Syllabus
The course will cover continuous and discrete Fourier transforms, the
Fast Fourier Transform (FFT), truncation and aliasing, orthogonal
polynomials including Chebyshev, interpolation, quadrature, numerical
differentiation, analysis of initial-value and boundary-value ordinary
differential equations (ODE), numerical methods for ODE. If time
permits, finite elements and spectral elements.
This material covers notions of numerical analysis central for
modern
scientific computing, i.e., the kind of computing related to
phenomena governed by continuous mathematics (functions, derivatives,
integrals, differential equations), like in physics and finance. The
course will also contain notions of analysis of ODE not covered in
Math 53, and some harmonic analysis.
While the course is clearly geared towards applications, the style of
the lecture and the homework will be theoretical, like in other
mathematics classes. There will be no programming homework assigments.
Textbook
There are two required textbooks. The first one is An Introduction to Numerical Analysis by Endre Suli and David F. Mayers.

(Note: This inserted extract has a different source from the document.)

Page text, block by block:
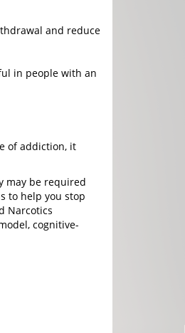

It should be available at the bookstore. Math 118 is a new class; if the bookstore runs out of copies, please let the teaching staff know immediately about it.
The second textbook is Spectral Methods in MATLAB by
L. N. Trefethen, ed. SIAM (2001). It will NOT be available at the
bookstore. Instead, the plan is to order it online with a decent
discount from the editor. I recommend going through the following steps:
Become a student member of the Society for Industrial and Applied
Mathematics (SIAM) by signing up here. It's free and as a perk you
will receive the 8-page newsjournal "SIAM news" once every 2
months. (If you are already a member of SIAM skip the membership
application.)
With student membership you have a 30 percent discount on all
SIAM books, including the class textbook. Order the book here and
don't forget to scroll down choose "SIAM member price" over "List
price" at the bottom of the page. Make sure you specify "Member price
Math 118 Stanford" in the Special Instruction box before submitting
your order. If one of the steps of ordering online poses an
insurmountable difficulty to you, contact the teaching staff for help.
If you wish to purchase the books elsewhere, or if you wish to group
orders among yourselves, that is fine. One copy of each book will be on
reserve at the Math/CS library.
The lecture may occasionally be inspired by material not included in
either book, but typeset notes will be provided everytime this
happens.
PDF notes:
February 11 version,
March 17 version,
March 18 version.
Prerequisites
Math 51 and Math 53. Alternatively, familiarity with the following notions:
Vector and matrix operations;
Partial derivatives and the chain rule of vector calculus;
Solutions of linear ordinary differential equations.
No knowledge of computer programming is necessary. Notions of matrix theory (Math 104) can be helpful, but are not necessary.